(Items from a dataset)
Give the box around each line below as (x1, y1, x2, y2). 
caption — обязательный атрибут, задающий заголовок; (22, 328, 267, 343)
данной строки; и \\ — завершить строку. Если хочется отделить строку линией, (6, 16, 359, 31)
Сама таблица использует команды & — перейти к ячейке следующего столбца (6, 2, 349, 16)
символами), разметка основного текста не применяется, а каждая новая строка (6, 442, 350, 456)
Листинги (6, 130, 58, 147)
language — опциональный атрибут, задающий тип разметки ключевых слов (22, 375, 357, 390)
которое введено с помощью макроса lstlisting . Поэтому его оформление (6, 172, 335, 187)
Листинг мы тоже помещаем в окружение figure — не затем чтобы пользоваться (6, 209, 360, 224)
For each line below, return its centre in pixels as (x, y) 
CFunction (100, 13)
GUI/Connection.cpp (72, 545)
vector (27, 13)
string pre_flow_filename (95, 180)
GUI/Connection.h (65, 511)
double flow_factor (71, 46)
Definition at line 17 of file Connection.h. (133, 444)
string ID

■ **Work item**
All of the records above should be copied exactly.

■ **Solution for this exercise**
Give the box around each line below as (x1, y1, x2, y2). 
caption — обязательный атрибут, задающий заголовок; (22, 328, 267, 343)
данной строки; и \\ — завершить строку. Если хочется отделить строку линией, (6, 16, 359, 31)
Сама таблица использует команды & — перейти к ячейке следующего столбца (6, 2, 349, 16)
символами), разметка основного текста не применяется, а каждая новая строка (6, 442, 350, 456)
Листинги (6, 130, 58, 147)
language — опциональный атрибут, задающий тип разметки ключевых слов (22, 375, 357, 390)
которое введено с помощью макроса lstlisting . Поэтому его оформление (6, 172, 335, 187)
Листинг мы тоже помещаем в окружение figure — не затем чтобы пользоваться (6, 209, 360, 224)
For each line below, return its centre in pixels as (x, y) 
CFunction (100, 13)
GUI/Connection.cpp (72, 545)
vector (27, 13)
string pre_flow_filename (95, 180)
GUI/Connection.h (65, 511)
double flow_factor (71, 46)
Definition at line 17 of file Connection.h. (133, 444)
string ID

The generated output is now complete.